* [Records for the task]
════════════════════

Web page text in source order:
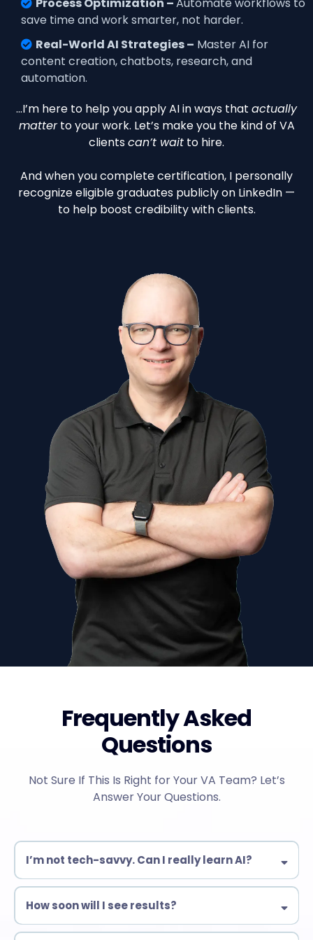
save time and work smarter, not harder.
Real-World AI Strategies – Master AI for
content creation, chatbots, research, and
automation.
…I’m here to help you apply AI in ways that actually
matterto your work. Let’s make you the kind of VA
clientscan’t wait to hire.
And when you complete certification, I personally
recognize eligible graduates publicly on LinkedIn —
to help boost credibility with clients.
Frequently Asked
Questions
Not Sure If This Is Right for Your VA Team? Let’s
Answer Your Questions.
I’m not tech-savvy. Can I really learn AI?
Yes! Our training is designed for beginners & experienced VAs
immediately.
How soon will I see results?
Many students start automating tasks within days!

════════════════════

* [Prompt] Among the records above, extract exactly the lines from the line with "recognize eligible graduates" to the line with "How soon will I see results?", both lines included, and leave out the rest.

* [Output of the exercise]
recognize eligible graduates publicly on LinkedIn —
to help boost credibility with clients.
Frequently Asked
Questions
Not Sure If This Is Right for Your VA Team? Let’s
Answer Your Questions.
I’m not tech-savvy. Can I really learn AI?
Yes! Our training is designed for beginners & experienced VAs
immediately.
How soon will I see results?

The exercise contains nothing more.